Die Mutter aller Kräuter

| Text: Annette Feldmann |

Der Gewöhnliche Beifuß wächst wild und eher unscheinbar an Wegrändern und Flussufern. Er wird als Gewürzkraut in der Küche verwendet und findet bereits seit Langem Anwendung in der Volksheilkunde.

Wie die meisten Pflanzen, die von jeher viel und gern genutzt werden, ist auch der Beifuß unter zahlreichen Namen bekannt: Besen-, Fliegen- oder Gänsekraut, Melcherstengel, Himmelskehr, Buggel, Männerkrieg oder Weibpass. Das Wort „Beifuß“ selbst stammt vermutlich aus dem Althochdeutschen und bedeutet „schlagen“ oder „stoßen“. Vielleicht, weil das Kraut zerstoßen wurde, um es als Tee oder Salbe zu verwenden.

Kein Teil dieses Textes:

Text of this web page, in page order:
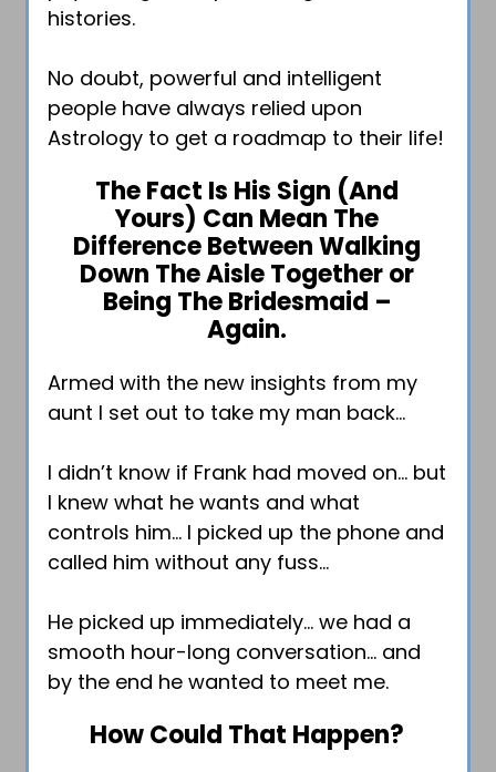
histories.
No doubt, powerful and intelligent
people have always relied upon
Astrology to get a roadmap to their life!
The Fact Is His Sign (And
Yours) Can Mean The
Difference Between Walking
Down The Aisle Together or
Being The Bridesmaid –
Again.
Armed with the new insights from my
aunt I set out to take my man back…
I didn’t know if Frank had moved on… but
I knew what he wants and what
controls him… I picked up the phone and
called him without any fuss…
He picked up immediately… we had a
smooth hour-long conversation… and
by the end he wanted to meet me.
How Could That Happen?
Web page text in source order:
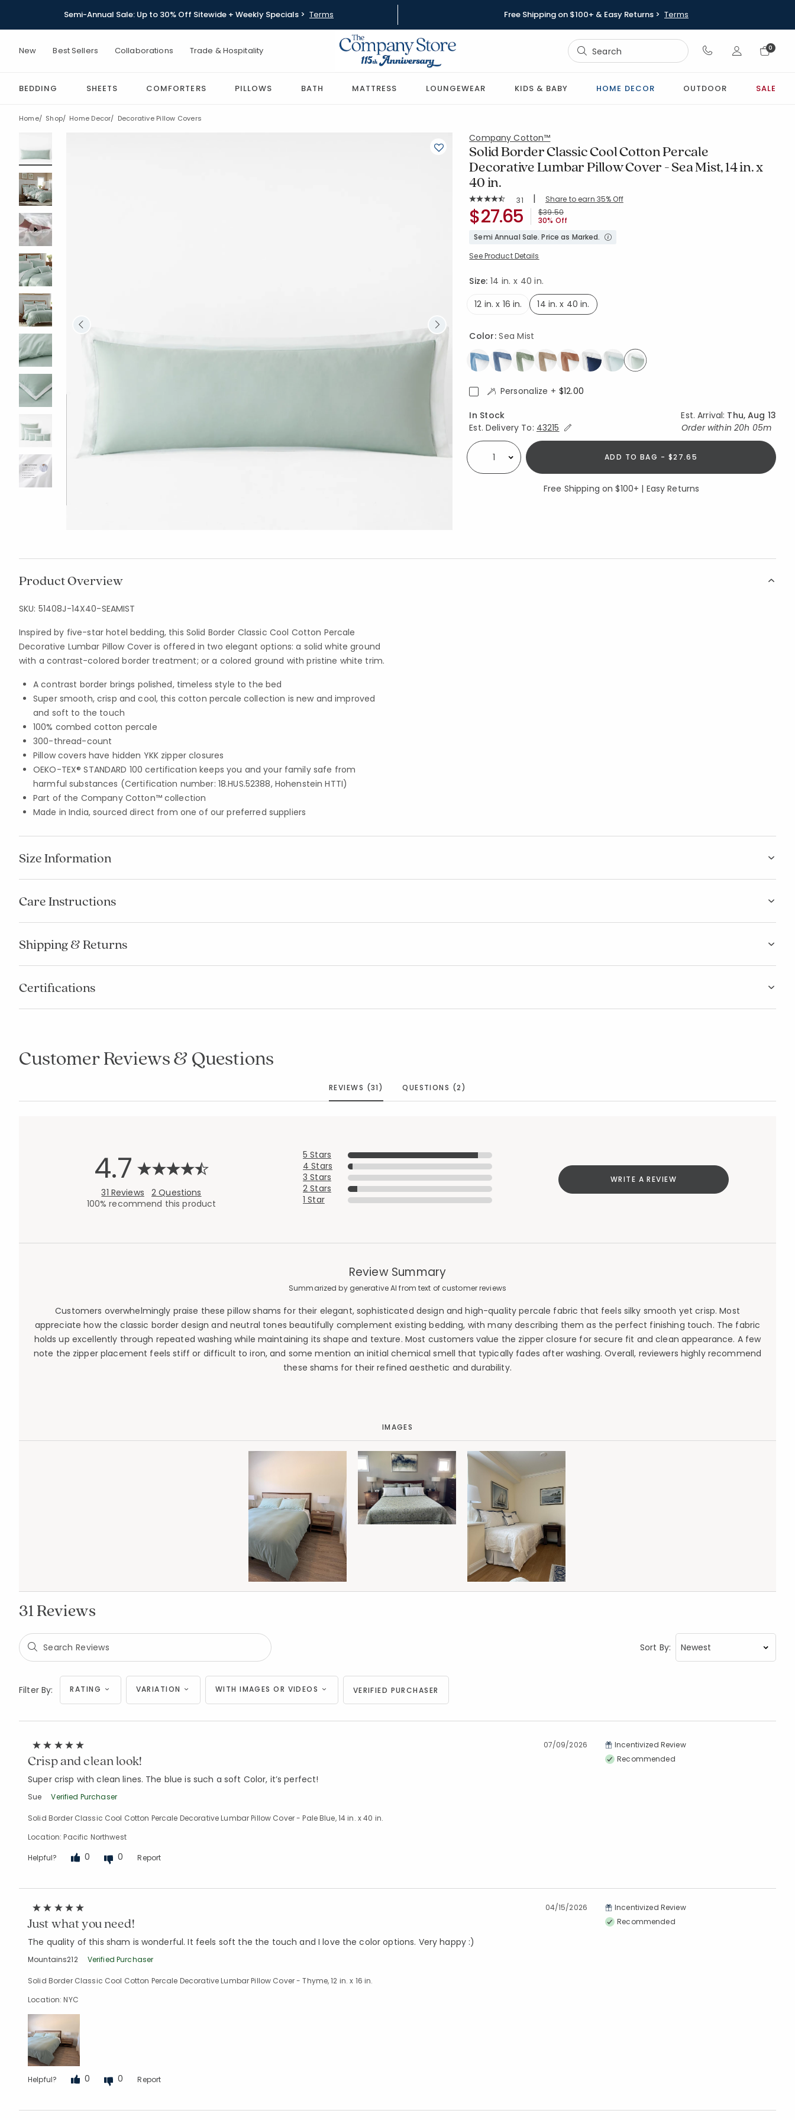
Semi-Annual Sale: Up to 30% Off Sitewide + Weekly Specials > Terms Free Shipping on $100+ & Easy Returns > Terms
New Best Sellers Collaborations Trade & Hospitality
Sign In
0
BEDDING SHEETS COMFORTERS PILLOWS BATH MATTRESS LOUNGEWEAR KIDS & BABY HOME DECOR OUTDOOR SALE
Home Shop Home Decor Decorative Pillow Covers
Company Cotton™
Solid Border Classic Cool Cotton Percale
Decorative Lumbar Pillow Cover - Sea Mist, 14 in. x
40 in.
Average Rating: 4.667 out of 5 stars
Rating Count:
31 | Share to earn 35% Off
SKU:51408J-14X40-SEAMIST
Price reduced from
$39.50to
30% Off
$27.65
Semi Annual Sale. Price as Marked.
See Product Details
Size:14 in. x 40 in.
12 in. x 16 in.
14 in. x 40 in.
Color:Sea Mist
Personalize + $12.00
Availability
In Stock Est. Arrival: Thu, Aug 13
Est. Delivery To: Expand/Collapse Estimated Delivery for Product
43215 Order within 20h 05m
Select quantity: ADD TO BAG - $27.65
Free Shipping on $100+ | Easy Returns
Product Overview
SKU: 51408J-14X40-SEAMIST
Inspired by five-star hotel bedding, this Solid Border Classic Cool Cotton Percale
Decorative Lumbar Pillow Cover is offered in two elegant options: a solid white ground
with a contrast-colored border treatment; or a colored ground with pristine white trim.
A contrast border brings polished, timeless style to the bed
Super smooth, crisp and cool, this cotton percale collection is new and improved
and soft to the touch
100% combed cotton percale
300-thread-count
Pillow covers have hidden YKK zipper closures
OEKO-TEX® STANDARD 100 certification keeps you and your family safe from
harmful substances (Certification number: 18.HUS.52388, Hohenstein HTTI)
Part of the Company Cotton™ collection
Made in India, sourced direct from one of our preferred suppliers
Size Information
Care Instructions
Shipping & Returns
Certifications
Customer Reviews & Questions
REVIEWS (31) QUESTIONS (2)
4.7
31 Reviews
2 Questions
100% recommend this product
5 Stars
4 Stars
3 Stars
2 Stars
1 Star
WRITE A REVIEW
Review Summary
Summarized by generative AI from text of customer reviews
Customers overwhelmingly praise these pillow shams for their elegant, sophisticated design and high-quality percale fabric that feels silky smooth yet crisp. Most
appreciate how the classic border design and neutral tones beautifully complement existing bedding, with many describing them as the perfect finishing touch. The fabric
holds up excellently through repeated washing while maintaining its shape and texture. Most customers value the zipper closure for secure fit and clean appearance. A few
note the zipper placement feels stiff or difficult to iron, and some mention an initial chemical smell that typically fades after washing. Overall, reviewers highly recommend
these shams for their refined aesthetic and durability.
IMAGES
31 Reviews
Sort By:
Filter By: RATING VARIATION WITH IMAGES OR VIDEOS VERIFIED PURCHASER
07/09/2026
Crisp and clean look!
Super crisp with clean lines. The blue is such a soft Color, it’s perfect!
Sue Verified Purchaser
Solid Border Classic Cool Cotton Percale Decorative Lumbar Pillow Cover - Pale Blue, 14 in. x 40 in.
Location: Pacific Northwest
Helpful? 0 0 Report
Incentivized Review
Recommended
04/15/2026
Just what you need!
The quality of this sham is wonderful. It feels soft the the touch and I love the color options. Very happy :)
Mountains212 Verified Purchaser
Solid Border Classic Cool Cotton Percale Decorative Lumbar Pillow Cover - Thyme, 12 in. x 16 in.
Location: NYC
Helpful? 0 0 Report
Incentivized Review
Recommended
Added to Manage List

Einsatzgebiete gab es genug – und schon die Römer, Perser, Ägypter und Germanen nutzten die Blätter und die Wurzel der Pflanze. Bei Harnleiden und vor allem bei Frauenkrankheiten sowie in der Geburtshilfe machte man sich seine anregenden und entkrampfenden Eigenschaften zunutze. Daher stammt auch die Bezeichnung „Mutter aller Kräuter“. Der deutsche Mediziner und Botaniker Leonhart Fuchs schrieb in seinem „New Kreüterbuch“ von 1543: „Dise kreüter gesotten seind seer dienstlich den weibern zu dampff oder schweyßbädern / dann sie bringen jnen jhre kranckheyt / treiben auß das bürdlin und die todten frucht. Sie eröffnen auch die verschlossene muter / brechen und zermalen den stein / und bringen wider den verstandnen harn.“

Beifuß wurde früher zudem als probates Mittel erachtet, um epileptische Anfälle zu verhindern oder abzumildern. „… die alten, abgestorbenen schwarzen Wurzeln davon, sie sollen ein zuverläßig Mittel wider die fallende Krankheit seyn, und im Sommer um Johannistag gesammelt werden …“, so hieß es etwa in der „Onomatologia medica completa“ von 1755, einem volkssprachlichen medizinischen Lexikon. Noch bis ins 20. Jahrhundert hinein benutzte man die Beifußwurzel, um Epilepsie zu „heilen“. In den 80er-Jahren des vorigen Jahrhunderts wurde die Wirkung von Beifuß vom Bundesgesundheitsamt überprüft. Das Ergebnis: „Da die Wirksamkeit bei den beanspruchten Anwendungsgebieten nicht belegt ist, kann eine therapeutische Verwendung nicht befürwortet werden.“ Heute findet Beifuß in der Pflanzenheilkunde hauptsächlich als Tee Verwendung, etwa gegen Bauchschmerzen und Verdauungsbeschwerden oder als Bad oder Öl für beanspruchte Füße. Bereits der römische Gelehrte und Offizier Plinius der Ältere empfahl, Beifuß an Schuhwerk oder Bein zu binden, damit die Füße beim Wandern nicht ermüden.

Als Küchenkraut hat Beifuß bis heute nichts von seiner Beliebtheit eingebüßt. Er ist u. a. mit dem Estragon und dem Wermut verwandt (daher auch die Bezeichnung „Wilder Wermut“), ist jedoch nicht ganz so bitter und schmeckt und riecht ein wenig milder, nach Minze und Wacholder. Als Gewürz finden Triebe und Blütenspitzen Verwendung. Beifuß – getrocknet oder frisch – sollte immer direkt mit in Pfanne oder Topf gegeben werden, da er erst durch die Hitze bzw. das lange Mitgaren seinen vollen Geschmack entfaltet. Er passt besonders gut zu schweren, kräftigen Fleisch-, Wild-, Hülsenfrucht- und Kohlgerichten und sorgt zusammen mit Thymian, Oregano, Salbei und Rosmarin für eine mediterrane Note.